Tarihin doğru bir şekilde araştırılıp aktarılması,
gerçeklerin halk tarafından eksiksiz bir biçimde bilinmesi, toplumların geleceği
açısından önemlidir. Dünün bilinmesi; bugünü anlamada ve yarını kurmada önemli
bir kılavuzdur halk için. Halkın bozuk düzen karşısındaki mücadelesi bitmemiştir
çünkü.
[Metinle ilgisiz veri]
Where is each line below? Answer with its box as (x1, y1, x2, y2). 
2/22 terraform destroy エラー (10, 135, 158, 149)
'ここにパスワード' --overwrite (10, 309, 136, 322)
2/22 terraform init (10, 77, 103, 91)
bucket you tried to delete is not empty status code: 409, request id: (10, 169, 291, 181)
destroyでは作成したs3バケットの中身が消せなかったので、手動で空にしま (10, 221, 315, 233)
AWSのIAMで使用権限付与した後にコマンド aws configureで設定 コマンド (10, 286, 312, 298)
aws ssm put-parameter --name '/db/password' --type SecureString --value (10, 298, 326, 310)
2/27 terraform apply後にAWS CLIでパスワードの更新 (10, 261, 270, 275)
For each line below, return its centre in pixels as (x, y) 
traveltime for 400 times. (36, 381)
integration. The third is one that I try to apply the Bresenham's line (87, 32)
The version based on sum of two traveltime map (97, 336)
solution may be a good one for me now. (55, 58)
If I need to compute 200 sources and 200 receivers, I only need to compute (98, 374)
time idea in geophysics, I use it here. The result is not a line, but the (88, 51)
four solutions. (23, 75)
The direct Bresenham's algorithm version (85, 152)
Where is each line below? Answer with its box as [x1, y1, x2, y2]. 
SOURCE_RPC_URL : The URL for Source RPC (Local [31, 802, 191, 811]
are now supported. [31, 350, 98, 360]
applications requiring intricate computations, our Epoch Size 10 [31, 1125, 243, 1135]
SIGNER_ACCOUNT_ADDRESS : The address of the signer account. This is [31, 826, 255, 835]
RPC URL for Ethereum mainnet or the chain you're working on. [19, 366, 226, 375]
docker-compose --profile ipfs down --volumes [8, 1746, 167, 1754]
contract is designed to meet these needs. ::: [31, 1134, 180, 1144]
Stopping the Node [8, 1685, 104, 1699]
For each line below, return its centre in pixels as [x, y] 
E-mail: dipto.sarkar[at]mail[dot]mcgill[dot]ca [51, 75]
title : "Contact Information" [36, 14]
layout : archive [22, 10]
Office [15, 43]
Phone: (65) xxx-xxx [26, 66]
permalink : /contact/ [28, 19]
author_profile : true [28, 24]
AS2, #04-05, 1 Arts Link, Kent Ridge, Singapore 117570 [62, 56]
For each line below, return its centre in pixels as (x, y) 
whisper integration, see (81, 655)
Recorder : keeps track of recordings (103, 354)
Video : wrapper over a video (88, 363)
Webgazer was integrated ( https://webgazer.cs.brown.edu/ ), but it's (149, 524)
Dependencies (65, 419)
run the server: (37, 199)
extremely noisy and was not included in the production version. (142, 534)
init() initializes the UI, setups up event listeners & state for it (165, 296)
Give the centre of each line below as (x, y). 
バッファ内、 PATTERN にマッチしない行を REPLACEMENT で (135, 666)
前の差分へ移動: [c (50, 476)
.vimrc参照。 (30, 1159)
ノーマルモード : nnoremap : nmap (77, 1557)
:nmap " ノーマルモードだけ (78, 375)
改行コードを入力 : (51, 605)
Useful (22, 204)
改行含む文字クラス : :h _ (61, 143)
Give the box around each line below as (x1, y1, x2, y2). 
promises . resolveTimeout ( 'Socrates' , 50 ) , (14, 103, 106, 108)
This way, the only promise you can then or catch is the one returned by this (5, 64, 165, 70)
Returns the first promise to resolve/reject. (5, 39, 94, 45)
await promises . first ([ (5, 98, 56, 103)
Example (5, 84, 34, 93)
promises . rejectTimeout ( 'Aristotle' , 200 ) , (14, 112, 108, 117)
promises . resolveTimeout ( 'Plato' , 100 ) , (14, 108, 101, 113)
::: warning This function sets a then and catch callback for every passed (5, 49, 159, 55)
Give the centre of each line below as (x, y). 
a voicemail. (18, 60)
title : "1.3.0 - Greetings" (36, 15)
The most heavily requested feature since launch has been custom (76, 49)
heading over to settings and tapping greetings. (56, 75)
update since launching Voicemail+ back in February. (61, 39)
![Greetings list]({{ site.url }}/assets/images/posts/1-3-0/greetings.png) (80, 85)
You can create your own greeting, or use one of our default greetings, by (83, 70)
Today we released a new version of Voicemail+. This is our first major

Yoksulluk hala vardır, hala insanlar inançları yüzünden baskı görmekte,
zulme direnenler zindanlara atılmakta, öldürülmektedir... Bugün koşullar,
siyasi sistemler, toplumsal yapı ne denli değişmiş olsa da, dün bu topraklarda
yaratılan değerlere hala ihtiyaç vardır. "Çizgilerle Anadolu Tarihi"
kitabı tam da bu yolda mütevazı bir adım atıyor.
Anadolu'nun acılarla, isyanlarla, zafer ve yenilgilerle dolu
tarihini "çizgilerin gücüyle" aktarıyor, halk gerçekliğiyle yöneticilerin
yaşamlarının birbirine ne kadar uzak olduğunu gösteriyor. Anadolu tarihinde yer
bulan ayaklanmaların; tarihin her döneminde sömürücü zalimlere, emperyalizme karşı
köy köy, kasaba kasaba verilen mücadelenin aslında tarih kitaplarında anlatıldıkları
gibi olmadığını görüyoruz bu kitapta. Çizgilerle Anadolu Tarihi; ne Herodot'un
dizelerinden ne de Çelebi'nin Seyahatname'sinden bakıyor tarihe. Anadolu'nun
gerçek tarihini halkın cephesinden aktarıyor okuyucularına.